SUPPLIED MATERIAL:
********************
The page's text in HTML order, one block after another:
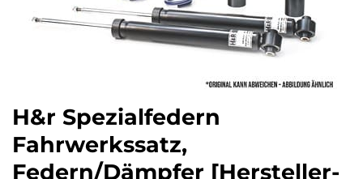
H&r Spezialfedern
Fahrwerkssatz,
Federn/Dämpfer [Hersteller-
********************
YOUR GOAL: Could you output the lines above exactly, with no pictures included?

SOLUTION FOR THIS PROBLEM:
The page's text in HTML order, one block after another:
H&r Spezialfedern
Fahrwerkssatz,
Federn/Dämpfer [Hersteller-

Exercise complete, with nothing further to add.